• yabancı olduğum bir şehirde, yeni başlayan üniversite macerasının barınma işlerinden sorumlu devlet kurumuydu ilk başlarda öğrenci yurdu.

    zor bir deneyim olacağını biliyordum, bilmediğim bir şey vardı : zevk almak için mi gelmiştik dünyaya yoksa acı çekmek ve öğrenmek için mi... birinci seçenek doğruysa arkama bakmadan geri dönmeliydim geldiğim yere.. hayır evime değil, annemin karnına...

    ilk gün tek hatırladığım 6 yatak, 6 dolap 1 masa ve 2 sandalyeden oluşan odaydı. ve bana ait olan dolaba eşyalarımı kilitleyişim.

    bundan sonrasini anlatmak beni kanser edecegi icin kisa enstantaneler ile devam etmek istiyorum :

    * sabah sınavı olan 2 öğrenci aynı odada kalmaktadır. bu öğrencilerden biri sınav için gece geç saate kadar çalışmayı tercih ederken, diğeri ise sabah erkenden kalkıp çalışmaya karar vermiştir. sonuç : gecenin bir yarısı odaya gelen geceçalışıcısı gündüzçalışıcısının uykusunun içine eder, sabahın köründe uyanan gündüzçalışıcısı da zaten birkaç saat önce yatmış olan geceçalışıcısının uykusunun içine eder.

    * odada kalan 6 öğrenciden 1 numara leş gibi kokmaktadır. 2 numara kendini tamamen dine vermiştir, 3 numara banyoya girdiğinde kendi kendine küfür etmek gibi psikolojik bir rahatsızlığa sahiptir, 4 numara istemsiz olarak uyurken dişlerini gıcırdatmaktadır, 5 numara en ufak bir sesten uyanmaktadır, 6 numara ise ilerde nobel ödülü almayı hayal eden ve o yurtta harcandığını düşünen genç yazar adayıdır. bu sahneyi oluşturduktan sonra maceraları siz de tahmin edebilirsiniz.

    * odalarda 6 kişi kalmaktadır ancak odada bir masa ve 2 sandalye vardır, 2 den fazla sandalye bulundurmak ise yasaktır.

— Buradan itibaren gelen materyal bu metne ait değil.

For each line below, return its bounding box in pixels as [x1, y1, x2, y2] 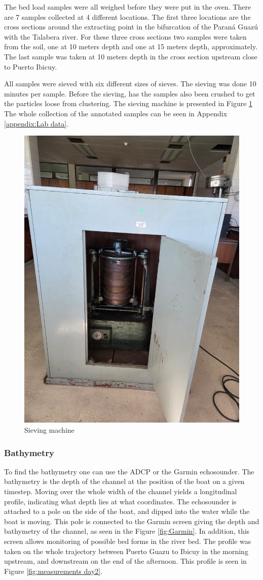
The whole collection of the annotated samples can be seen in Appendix [4, 108, 228, 118]
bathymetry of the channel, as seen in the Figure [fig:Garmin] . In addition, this [4, 526, 250, 536]
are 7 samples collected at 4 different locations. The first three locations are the [4, 11, 251, 22]
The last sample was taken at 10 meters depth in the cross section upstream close [4, 51, 257, 61]
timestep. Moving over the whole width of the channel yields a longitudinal [4, 486, 237, 497]
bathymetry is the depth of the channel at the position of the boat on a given [4, 476, 245, 487]
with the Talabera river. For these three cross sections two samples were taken [4, 31, 247, 42]
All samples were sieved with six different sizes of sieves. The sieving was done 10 [4, 78, 256, 89]
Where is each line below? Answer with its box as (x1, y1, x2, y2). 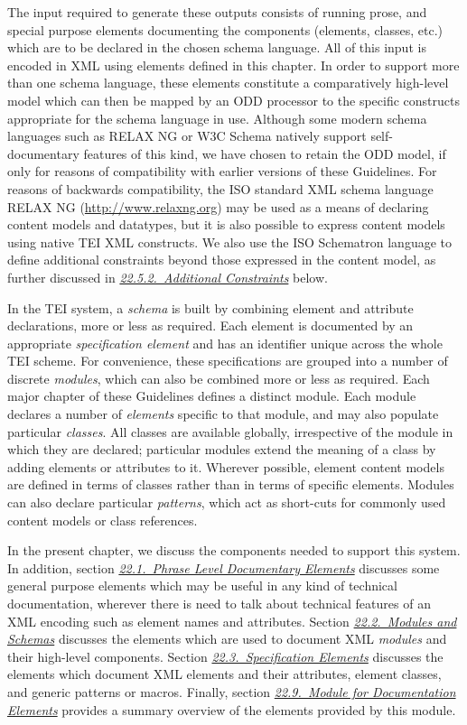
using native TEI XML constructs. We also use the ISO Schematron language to (7, 232, 453, 251)
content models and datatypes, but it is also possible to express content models (7, 215, 445, 234)
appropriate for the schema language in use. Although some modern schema (7, 108, 427, 127)
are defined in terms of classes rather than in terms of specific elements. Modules (7, 475, 454, 494)
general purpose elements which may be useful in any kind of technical (7, 576, 397, 595)
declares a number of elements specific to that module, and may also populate (7, 404, 439, 423)
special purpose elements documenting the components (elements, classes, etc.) (7, 20, 444, 39)
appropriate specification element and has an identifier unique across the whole (7, 333, 443, 352)
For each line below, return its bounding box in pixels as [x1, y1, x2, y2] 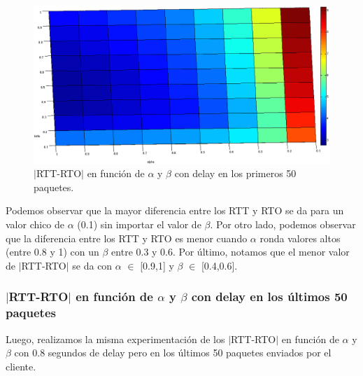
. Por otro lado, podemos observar [210, 217, 356, 232]
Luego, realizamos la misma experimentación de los [6, 331, 225, 346]
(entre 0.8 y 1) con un [6, 244, 99, 259]
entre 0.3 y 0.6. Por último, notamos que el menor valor [111, 244, 350, 259]
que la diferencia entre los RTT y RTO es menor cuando [6, 230, 248, 245]
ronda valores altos [259, 230, 341, 245]
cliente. [6, 358, 36, 373]
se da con [72, 258, 113, 272]
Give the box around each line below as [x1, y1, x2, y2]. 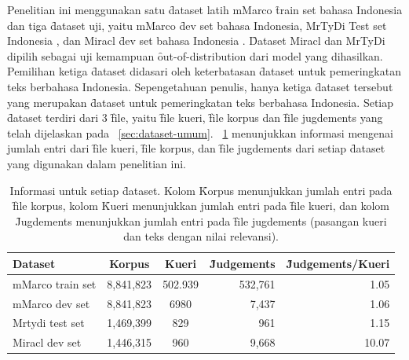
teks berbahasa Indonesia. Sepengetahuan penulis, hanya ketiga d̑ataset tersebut [7, 78, 393, 94]
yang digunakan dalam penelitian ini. [7, 155, 186, 171]
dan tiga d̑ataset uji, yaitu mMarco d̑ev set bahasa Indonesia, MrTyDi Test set [7, 17, 387, 33]
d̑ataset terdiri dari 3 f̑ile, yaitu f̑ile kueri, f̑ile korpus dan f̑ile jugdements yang [7, 109, 383, 126]
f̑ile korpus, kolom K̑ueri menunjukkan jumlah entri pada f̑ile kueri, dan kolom [13, 197, 390, 214]
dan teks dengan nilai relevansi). [123, 228, 279, 244]
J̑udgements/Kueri [286, 255, 390, 271]
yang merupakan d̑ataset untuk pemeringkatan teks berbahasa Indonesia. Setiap [7, 94, 394, 110]

    * binalarda mutfak bulunmamaktadır, elektrikli cihaz kullanmak yasaktır, gıda maddesi bulundurmak yasaktır, müzik seti kullanmak yasaktır, dolabın dışında eşya bırakmak yasaktır.
    ---
    * kişisel olarak benim verdiğim en büyük mücadele, kendim olmak ile ilgiliydi. yurt ile ilgili tek bir konuyu tüm dünya önünde gündeme getirebilecek olsaydım, dünyanın en küçük dolabına tüm eşyalarını, benliğini ve hayallerini sığdırmanın zorluğundan bahsederdim. öğrenci yurdu, bireyin kendine özgü olmasının önüne geçmek üzerine kuruludur. askeriye için bir er nedir? bir erin diğer erden farkı nedir? aynı noktada 2 şer saatlik dilimler halinde güünde 12 er nöbet tutar. fakat komutanlar için orada bir er vardır. yüzü silinik bir varlık, yeşil bir elbise. öğrenci yurdunda da insanlar öğrenci olarak varsayılır. ilerleyen birkaç madde bu konuyla ilgilidir.
    * gitar çalamazsın (çalmayı geçtim dolabına sığmaz),
    * doğru düzgün müzik dinleyemezsin,
    * 50 kişilik ders çalışma odasına her 5 saniyede bir insan girer kapıyı gıcırdatır ve terliklerini fısçık fısçık diye sürtüp şapırdatarak odanın en uzak köşesine kadar yürür, ders de çalışamazsın yani.
    * bilgisayarın olamaz,
    * televizyonda daima kral tv açıktır ya da televizyon yeşil ekran vermiştir, maç vardır yani, yoksa eski maçın tekrarı vardır, yoksa özeti vardır, yoksa futbol yorumu vardır, o da yoksa futbol temalı reklamlar vardır, o da yoksa televolede futbolcuların özel hayatlarından bahsedilmektedir.
    ---

    * sağlıklı beslenemezsin, kantinde yiyebileceğin yemek karbonhidrat ağırlıklıdır ve yemek dağıtım görevlisinin gözü tabağına düşecek tavuk parçacıklarını saymaktadır. evinde beğenmeyip yemediğin o tavuktan birkaç parça daha fazla denk gelsin yemeğine diye dua ederken bulursun kendini. (eve çıktıktan sonra yaklaşık 2 ay boyunca sadece kömürde piliç yemiştim, o kadar ucuz ve çoktu ki, yurt yemeklerinden sonra gerçek dünya beni şoka sokmuştu)

    * herşeyden önemlisi yolda karşılaşsan caddenin öbür tarafından yürümene sebep olacak kadar seni tiksindiren insanlarla, arana havadan başka hiç bir madde sokamadan yaşamak zorundasındır. belki senin ranzanın üstünde yatmaktadır, belki de tam karşında horlayıp duruyordur.

    * tüm bunların yanında ailen yurtta ders çalışabileceğini düşünmektedir. onlara göre öğrenci yurdu seni kötü yollardan korumaktadır. beynini tamamen boşaltıp seni bir hiç yapmak gibi küçük bir bedel karşılığında...

    * yurtta ne kadar uzun zaman kalırsan, eve çıkman o kadar zor olur. çünkü insanlardan tiksinmekten bir garip olmuşsundur. pislikleri seni iyice temizliğine dikkat eder hale getirmiştir. görgüsüzlükleri seni her şeyi çatal bıçakla yer yapmıştır, at hırsızı görünümleri seni her gün traş olmaya zorlar, 24 saat maç izlemeleri seni senfoni orkestrasının tüm konserlerinin müdavimi haline getirir. amerikaya gidip de orada türklerden oluşan tüm derneklere üye olan insanlara dönersin. tüm mücadelen var olabilmekle ilgilidir, var olabilmek ve kendin olabilmek.

    tüm bu maceraların sonunda elbet bir gün eve çıkılacaktır ya da üniversite bitecektir. ama yaşadıklarını unutmamak, yapabileceğin en büyük başkaldırıdır.